Он действительно немного напоминал кронпринца эрцгерцога Рудольфа Габсбурга, чья таинственная смерть в охотничьем замке Майерлинг да еще вместе с ангельски красивой баронессой Марией Ветцер, будоражила когда-то давно (очень давно) мое детское воображение. И не означало ли это, что Бруно — габсбургский бастард, отданный на воспитание в семью придворного портного? Но пускай лучше этим займутся ловкачи-историки, потому что меня, честно говоря, это сейчас нимало не занимает. Меня занимает сам Бруно, а не тайна его рождения.
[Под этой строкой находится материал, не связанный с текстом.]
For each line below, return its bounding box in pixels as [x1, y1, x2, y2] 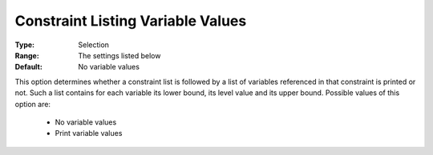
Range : [14, 50, 39, 60]
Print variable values [55, 129, 123, 138]
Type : [14, 40, 35, 50]
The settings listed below [78, 50, 161, 60]
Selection [78, 40, 110, 50]
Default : [14, 62, 43, 72]
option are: [14, 99, 51, 109]
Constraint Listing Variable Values [14, 12, 247, 30]
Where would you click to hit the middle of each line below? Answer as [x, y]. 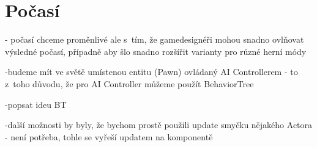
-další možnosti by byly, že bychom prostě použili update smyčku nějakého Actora [159, 125]
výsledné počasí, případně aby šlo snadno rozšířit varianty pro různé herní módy [156, 51]
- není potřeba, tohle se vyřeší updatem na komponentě [109, 136]
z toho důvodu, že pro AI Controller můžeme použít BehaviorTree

Бруно поклонился, перегнувшись в талии, как того требовал давний этикет, и, подойдя к стеклянной стене, мальчишески подмигнул мне, а потом вытащил из кармана кусок лейкопластыря и прикрепил им свой розовый букет к стеклу, так что с этого момента он сиял между нами, точно дарохранительница в лучах заходящего солнца. После этого он сделал несколько шагов назад, извлек пачку листочков, перетасовал их, словно карточную колоду, — и вот уже в его руке невесть откуда возникла авторучка.
Но я опередила его и написала на своей бумажке: «Бруно!»
Он тут же отозвался своим листочком: «Соня!»
Я, не мешкая, ответила: «Бруно!»
Он сразу отреагировал: «Соня!»
Я написала: «Бруно!»
Он ответил: «Соня!»
Я окликнула его: «Бруно!»
Он в ответ: «Соня!»
И этим сонизмом-брунизмом мы занимались очень долго, исписанные листочки облетали, как листва с деревьев, падали, как капли воска, по обе стороны стеклянной стены, но при этом оба мы понимали, что времени нам отпущено немного и что использовать его надо с наибольшей пользой.
Я всегда думала, что вот так вот мы увидимся только на самой вершине той длинной лестницы реинкарнаций, которую ступень за ступенью предстоит преодолеть Бруно, прежде чем он доберется до своего человеческого обличья. И то, что нам сейчас было позволено, являло собой лишь отблеск мечты, щелочку в далекое будущее, золотую монетку, выпавшую из дырявого кармана рая! Смысл же встречи заключался еще и в том, чтобы Бруно мог сказать мне, что я могу не опасаться за судьбу Мартина. Ведь это он прислал Мартину карпа, чтобы мальчик получил образование, которого достоин далеко не каждый, образование, какого в двадцатом веке сумел добиться лишь философ Бертран Рассел, третий граф из рода Расселов. Но поскольку Бруно боялся, что Мартин превратится в академического сухаря, и поскольку он был уверен, что в двадцатом столетии только бой за свободу может быть тем горнилом, в котором рождается мужественное сердце, то и скрестил жизненные пути Мартина и агента Лоуэлла.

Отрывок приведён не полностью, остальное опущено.